--- START ---

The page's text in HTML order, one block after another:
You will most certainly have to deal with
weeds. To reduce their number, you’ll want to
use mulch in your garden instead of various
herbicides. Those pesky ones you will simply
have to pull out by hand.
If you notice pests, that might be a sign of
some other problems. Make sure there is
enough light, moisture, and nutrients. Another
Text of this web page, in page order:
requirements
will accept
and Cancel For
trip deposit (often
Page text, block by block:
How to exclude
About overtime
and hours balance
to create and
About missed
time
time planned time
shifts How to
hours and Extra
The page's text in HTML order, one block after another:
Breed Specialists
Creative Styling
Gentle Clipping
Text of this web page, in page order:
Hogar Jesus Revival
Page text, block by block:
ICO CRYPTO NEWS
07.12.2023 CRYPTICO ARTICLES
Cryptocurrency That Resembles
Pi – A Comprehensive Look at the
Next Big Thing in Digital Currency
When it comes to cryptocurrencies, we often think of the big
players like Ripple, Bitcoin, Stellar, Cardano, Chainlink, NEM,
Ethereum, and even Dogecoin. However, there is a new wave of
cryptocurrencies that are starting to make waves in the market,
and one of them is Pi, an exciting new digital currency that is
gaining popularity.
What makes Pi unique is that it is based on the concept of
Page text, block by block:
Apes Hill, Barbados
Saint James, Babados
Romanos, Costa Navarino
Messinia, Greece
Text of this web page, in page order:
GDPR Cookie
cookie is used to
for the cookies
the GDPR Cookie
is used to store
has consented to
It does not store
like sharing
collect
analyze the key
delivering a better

--- END ---

(TASK STATEMENT) Repeat each line above exactly as written.

(ANSWER FOR THIS EXERCISE)
The page's text in HTML order, one block after another:
You will most certainly have to deal with
weeds. To reduce their number, you’ll want to
use mulch in your garden instead of various
herbicides. Those pesky ones you will simply
have to pull out by hand.
If you notice pests, that might be a sign of
some other problems. Make sure there is
enough light, moisture, and nutrients. Another
Text of this web page, in page order:
requirements
will accept
and Cancel For
trip deposit (often
Page text, block by block:
How to exclude
About overtime
and hours balance
to create and
About missed
time
time planned time
shifts How to
hours and Extra
The page's text in HTML order, one block after another:
Breed Specialists
Creative Styling
Gentle Clipping
Text of this web page, in page order:
Hogar Jesus Revival
Page text, block by block:
ICO CRYPTO NEWS
07.12.2023 CRYPTICO ARTICLES
Cryptocurrency That Resembles
Pi – A Comprehensive Look at the
Next Big Thing in Digital Currency
When it comes to cryptocurrencies, we often think of the big
players like Ripple, Bitcoin, Stellar, Cardano, Chainlink, NEM,
Ethereum, and even Dogecoin. However, there is a new wave of
cryptocurrencies that are starting to make waves in the market,
and one of them is Pi, an exciting new digital currency that is
gaining popularity.
What makes Pi unique is that it is based on the concept of
Page text, block by block:
Apes Hill, Barbados
Saint James, Babados
Romanos, Costa Navarino
Messinia, Greece
Text of this web page, in page order:
GDPR Cookie
cookie is used to
for the cookies
the GDPR Cookie
is used to store
has consented to
It does not store
like sharing
collect
analyze the key
delivering a better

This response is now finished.